The Court of Appeals requested that we certify the following issues: (1) “Does Connecticut recognize a general duty on the part of a psychotherapist to control a patient being treated on an outpatient basis in order to prevent harm to third persons?” and (2) “If so, do the allegations of the complaint in the pending case, as amplified by the submissions of the plaintiff in opposition to the defendant’s motion for summary judgment, present a triable jury issue?” This court amalgamated these issues into the single question we certified: “In the circumstances of this case, does apsychotherapist have a duty to control a patient being treated on an outpatient basis in order to prevent harm to third persons?”

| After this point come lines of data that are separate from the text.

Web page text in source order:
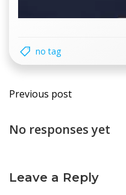
no tag
Post
navigation
Previous post
No responses yet
Leave a Reply
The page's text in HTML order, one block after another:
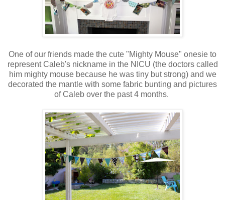
One of our friends made the cute "Mighty Mouse" onesie to
represent Caleb's nickname in the NICU (the doctors called
him mighty mouse because he was tiny but strong) and we
decorated the mantle with some fabric bunting and pictures
of Caleb over the past 4 months.
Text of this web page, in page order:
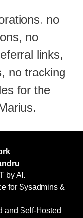
no
no
links,
no tracking
for the
by AI.
for Sysadmins &
and Self-Hosted.
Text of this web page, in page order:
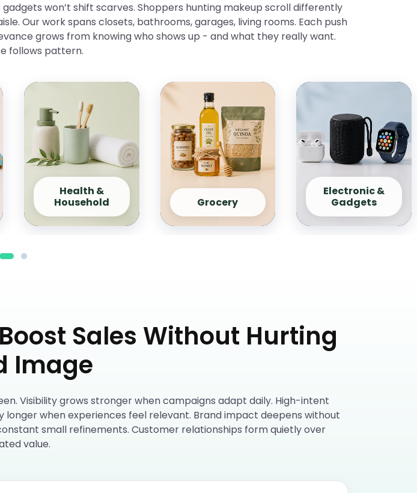
won’t shift scarves. Shoppers hunting makeup scroll differently
Our work spans closets, bathrooms, garages, living rooms. Each push
grows from knowing who shows up - and what they really want.
follows pattern.
Health &
Household
Grocery
Electronic &
Gadgets
Sales Without Hurting
Image
Visibility grows stronger when campaigns adapt daily. High-intent
when experiences feel relevant. Brand impact deepens without
small refinements. Customer relationships form quietly over
value.
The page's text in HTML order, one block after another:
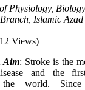
Physiology,
Islamic Azad
Views)
: Stroke is the
and the
world. Since
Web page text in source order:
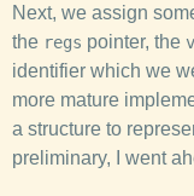
Next, we assign
the regs pointer, the
identifier which we
more mature
a structure to
preliminary, I went
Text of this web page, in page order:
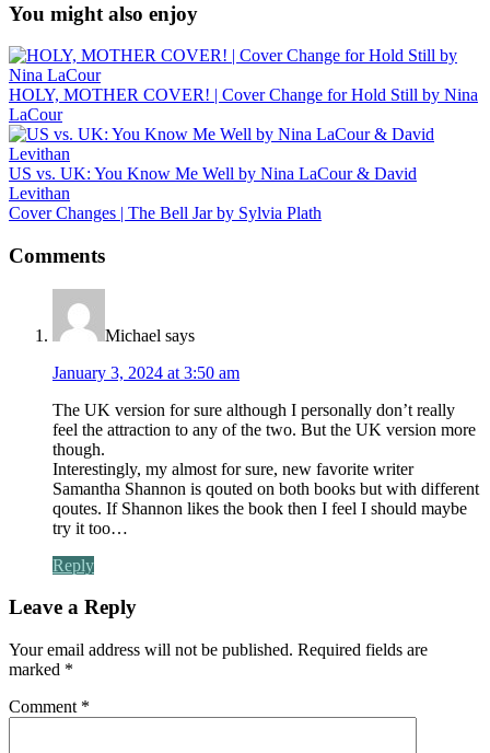
You might also enjoy
HOLY, MOTHER COVER! | Cover Change for Hold Still by Nina
LaCour
US vs. UK: You Know Me Well by Nina LaCour & David
Levithan
Cover Changes | The Bell Jar by Sylvia Plath
Comments
Michael says
January 3, 2024 at 3:50 am
The UK version for sure although I personally don’t really
feel the attraction to any of the two. But the UK version more
though.
Interestingly, my almost for sure, new favorite writer
Samantha Shannon is qouted on both books but with different
qoutes. If Shannon likes the book then I feel I should maybe
try it too…
Reply
Leave a Reply
Your email address will not be published. Required fields are
marked *
Comment *
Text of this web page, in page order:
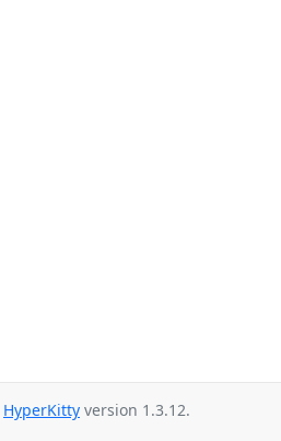
HyperKitty version 1.3.12.
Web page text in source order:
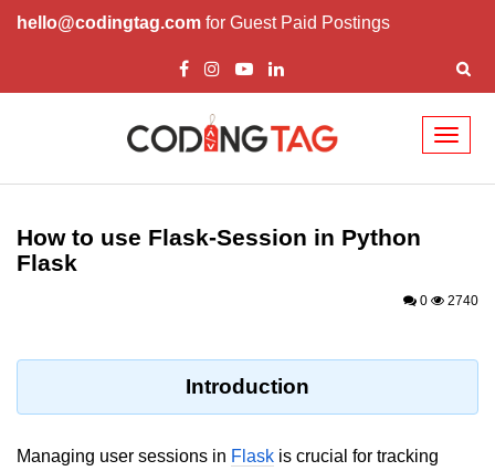
hello@codingtag.com for Guest Paid Postings
Introduction to
Python Introduction
Why beginners should learn Python
How to use Flask-Session in Python
Flask
0 2740
Introduction
Managing user sessions in Flask is crucial for tracking
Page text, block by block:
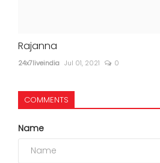
Rajanna
24x7liveindia Jul 01, 2021 0
COMMENTS
Name
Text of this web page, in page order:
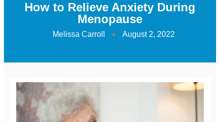
How to Relieve Anxiety During
Menopause
Melissa Carroll August 2, 2022
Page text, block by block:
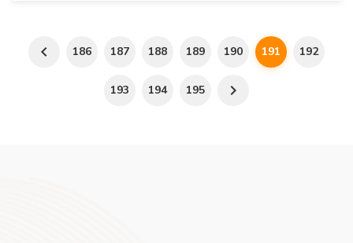
186 187 188 189 190 191 192
193 194 195
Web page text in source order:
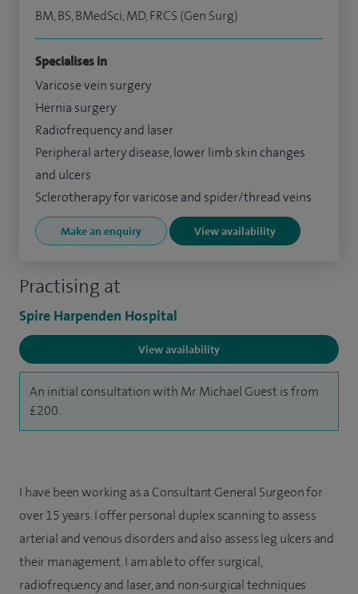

I am sensitive to the public policy arguments raised by the amici with respect to the imposition of civil liability on a psychotherapist for failing to control his or her patient who has- a propensity to cause harm and who is not in a custodial setting. Those arguments are: it is difficult for psychotherapists to predict violent behavior; recognizing a duty to control will result in an over prediction of violence and an over commitment of individuals; patients will be reluctant to seek treatmen! or to make full disclosure of their thoughts; and liability concerns will have a distorting influence on admission decisions. “Against [these interests and arguments], however, we must weigh the public interest in safety from violent assault.” Tarasoff v. Regents of University of California, 17 Cal. 3d 425, 440, 551 P.2d 334,131 Cal. Rptr. 14 (1976) (“When a therapist determines, or pursuant to the standards of his profession should determine, that his patient presents a serious danger of violence to another, he incurs an obligation to use reasonable care to protect the intended victim against such danger.” Id., 431.).

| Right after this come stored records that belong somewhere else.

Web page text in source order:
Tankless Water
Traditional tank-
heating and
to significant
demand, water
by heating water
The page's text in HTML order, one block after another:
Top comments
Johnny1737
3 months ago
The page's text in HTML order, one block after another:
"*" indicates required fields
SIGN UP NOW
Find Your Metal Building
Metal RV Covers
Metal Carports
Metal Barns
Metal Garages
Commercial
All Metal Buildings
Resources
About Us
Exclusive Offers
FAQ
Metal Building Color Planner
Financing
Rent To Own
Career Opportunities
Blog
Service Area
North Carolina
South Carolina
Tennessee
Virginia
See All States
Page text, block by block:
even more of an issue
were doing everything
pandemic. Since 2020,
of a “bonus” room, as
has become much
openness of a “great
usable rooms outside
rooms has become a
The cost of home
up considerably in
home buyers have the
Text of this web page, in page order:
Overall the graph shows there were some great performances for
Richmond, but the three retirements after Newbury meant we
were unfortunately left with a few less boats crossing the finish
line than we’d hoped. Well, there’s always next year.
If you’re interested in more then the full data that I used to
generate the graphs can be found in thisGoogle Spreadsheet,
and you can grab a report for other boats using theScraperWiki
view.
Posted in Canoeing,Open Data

Moreover, similar concerns were raised in opposition to the decision enunciated in Tarasoff. Since Tarasoff was decided in 1976, empirical data indicates that no adverse effects have resulted because of the decision. In a study reported in the Wisconsin Law Review, it was concluded that: (1) *64495 percent of the psychiatric medical community believed that it is possible to predict violent behavior; (2) psychotherapists have not been discouraged from treating dangerous patients; and (3) there has not been an increased use of involuntary commitment of patients perceived as dangerous. D. Givelber, W. Bowers & C. Blitch, “Tarasoff, Myth and Reality: An Empirical Study of Private Law in Action,” 2 Wis. L. Rev. 443, 463, 479-80, 481-83 (1984). Furthermore, I agree that psychiatry is far from an exact science. Nevertheless, the strengths and weaknesses of the field of psychiatry to predict future behavior are factors that a jury may take into account when determining whether a psychotherapist has acted negligently and has breached his or her duty.

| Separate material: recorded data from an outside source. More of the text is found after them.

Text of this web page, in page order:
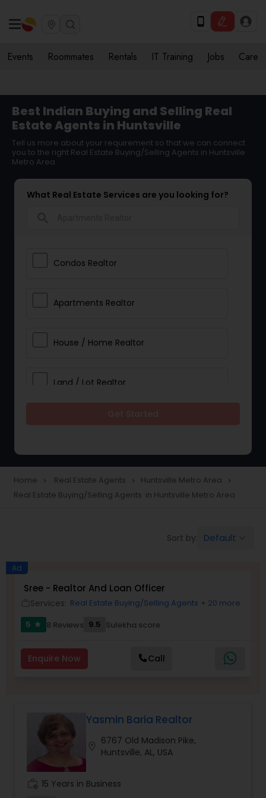
Events Roommates Rentals IT Training Jobs Care
Best Indian Buying and Selling Real
Estate Agents in Huntsville
Tell us more about your requirement so that we can connect
you to the right Real Estate Buying/Selling Agents in Huntsville
Metro Area
What Real Estate Services are you looking for?
Condos Realtor
Apartments Realtor
House / Home Realtor
Land / Lot Realtor
Townhouses Realtor
Mobile Homes Realtor
Real Estate Investors
Real Estate Buying/Selling Agents
Rental Agents
Real Estate Residential Agents
Home navigate_next Real Estate Agents navigate_next Huntsville Metro Area navigate_next
Real Estate Buying/Selling Agents in Huntsville Metro Area
Sort by: Default
Ad
Sree - Realtor And Loan Officer
Services: Real Estate Buying/Selling Agents + 20 more
5
star 8 Reviews 9.5 Sulekha score
Enquire Now Call
Yasmin Baria Realtor
6767 Old Madison Pike,
Huntsville, AL, USA
15 Years in Business
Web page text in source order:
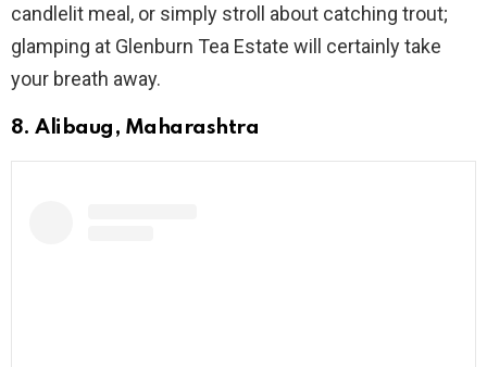
candlelit meal, or simply stroll about catching trout;
glamping at Glenburn Tea Estate will certainly take
your breath away.
8. Alibaug, Maharashtra
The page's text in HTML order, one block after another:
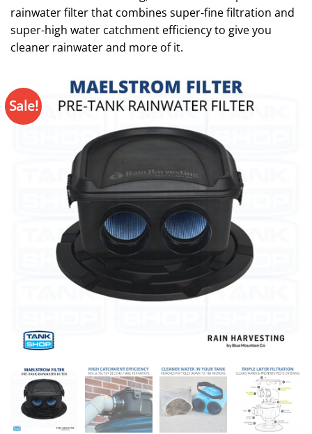
rainwater filter that combines super-fine filtration and
super-high water catchment efficiency to give you
cleaner rainwater and more of it.
Sale!
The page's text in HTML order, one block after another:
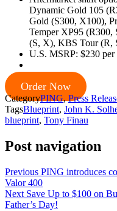
Dynamic Gold 105
Gold (S300, X100),
Temper XP95 (R300,
(S, X), KBS Tour (R,
U.S. MSRP: $230 per
Order Now
CategoryPING, Press
TagsBlueprint, John K.
blueprint, Tony Finau
Post navigation
Previous PING introduces
Valor 400
Next Save Up to $100 on
Father’s Day!
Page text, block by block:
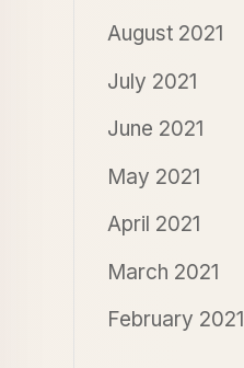
August 2021
July 2021
June 2021
May 2021
April 2021
March 2021
February 2021
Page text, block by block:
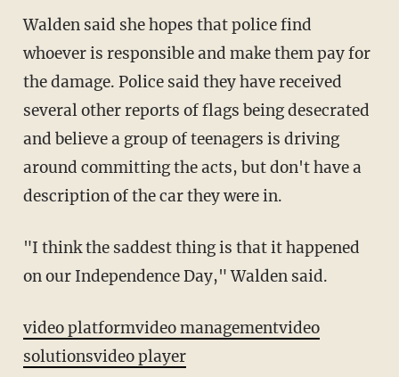
Walden said she hopes that police find
whoever is responsible and make them pay for
the damage. Police said they have received
several other reports of flags being desecrated
and believe a group of teenagers is driving
around committing the acts, but don't have a
description of the car they were in.
"I think the saddest thing is that it happened
on our Independence Day," Walden said.
video platformvideo managementvideo
solutionsvideo player
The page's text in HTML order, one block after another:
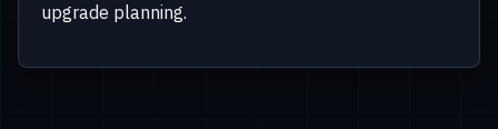
upgrade planning.
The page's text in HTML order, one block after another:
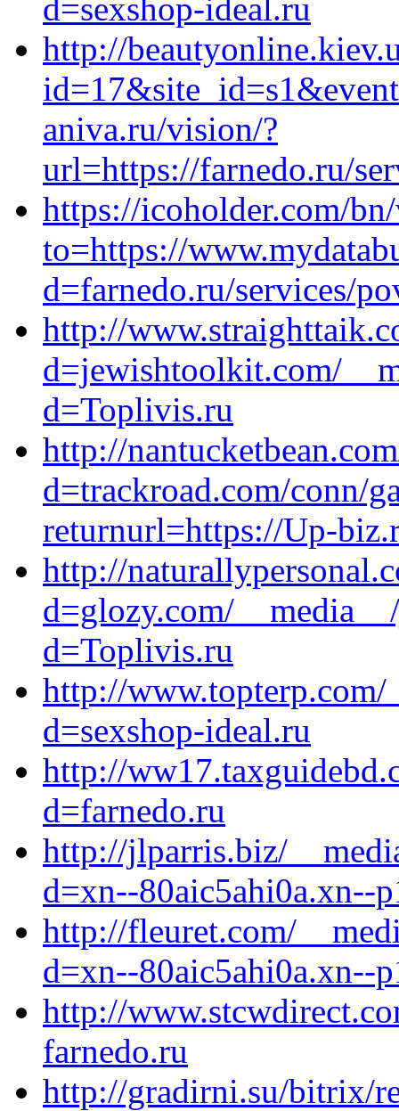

In Connecticut, psychotherapists may exercise control through the emergency commitment procedure set forth in General Statutes § 17a-502 (a), which allows a physician to civilly commit an individual whom he or she believes is “mentally ill and dangerous to himself or others . . . and is in need of immediate care and treatment in a hospital for mental illness” for up to fifteen days without a court order. Therefore, in this case, there was a legal mechanism available for the medical center to commit Doe and prevent him from murdering Fraser.